THE PROBLEM - Reproduce word for word the lines between those holding "License/Licença do Projeto (48, 258)" and "O estudo é baseado", inclusive, and nothing else from the data below.

MATERIAL FOR THE TASK -
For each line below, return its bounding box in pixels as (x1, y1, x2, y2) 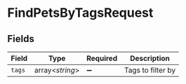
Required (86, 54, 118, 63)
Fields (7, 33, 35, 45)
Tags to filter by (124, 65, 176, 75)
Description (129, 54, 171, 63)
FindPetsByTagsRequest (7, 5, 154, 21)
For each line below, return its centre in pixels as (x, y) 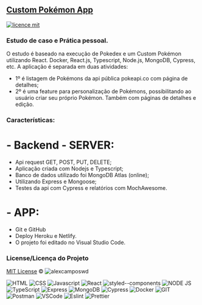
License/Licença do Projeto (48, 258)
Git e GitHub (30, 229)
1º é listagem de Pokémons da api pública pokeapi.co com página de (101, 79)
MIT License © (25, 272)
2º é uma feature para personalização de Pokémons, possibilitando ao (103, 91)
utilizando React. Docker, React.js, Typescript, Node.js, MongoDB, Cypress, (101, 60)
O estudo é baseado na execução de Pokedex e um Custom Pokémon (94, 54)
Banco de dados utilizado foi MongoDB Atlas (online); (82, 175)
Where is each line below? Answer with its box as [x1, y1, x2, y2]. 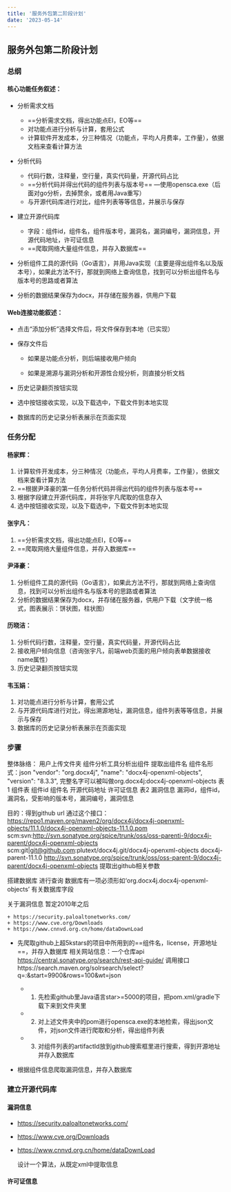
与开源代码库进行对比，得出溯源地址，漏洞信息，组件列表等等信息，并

==

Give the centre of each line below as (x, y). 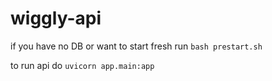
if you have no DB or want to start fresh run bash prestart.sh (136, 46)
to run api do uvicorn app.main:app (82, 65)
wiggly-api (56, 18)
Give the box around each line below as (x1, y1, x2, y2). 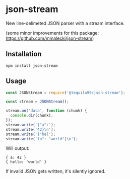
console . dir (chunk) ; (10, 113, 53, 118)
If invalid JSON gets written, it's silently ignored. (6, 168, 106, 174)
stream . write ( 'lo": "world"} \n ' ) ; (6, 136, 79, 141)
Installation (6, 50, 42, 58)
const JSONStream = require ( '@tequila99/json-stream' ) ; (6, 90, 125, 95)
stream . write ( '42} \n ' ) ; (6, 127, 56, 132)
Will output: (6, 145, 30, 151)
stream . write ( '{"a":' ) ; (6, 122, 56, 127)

THE COMPLETED TASK -
License/Licença do Projeto (48, 258)
Git e GitHub (30, 229)
1º é listagem de Pokémons da api pública pokeapi.co com página de (101, 79)
MIT License © (25, 272)
2º é uma feature para personalização de Pokémons, possibilitando ao (103, 91)
utilizando React. Docker, React.js, Typescript, Node.js, MongoDB, Cypress, (101, 60)
O estudo é baseado na execução de Pokedex e um Custom Pokémon (94, 54)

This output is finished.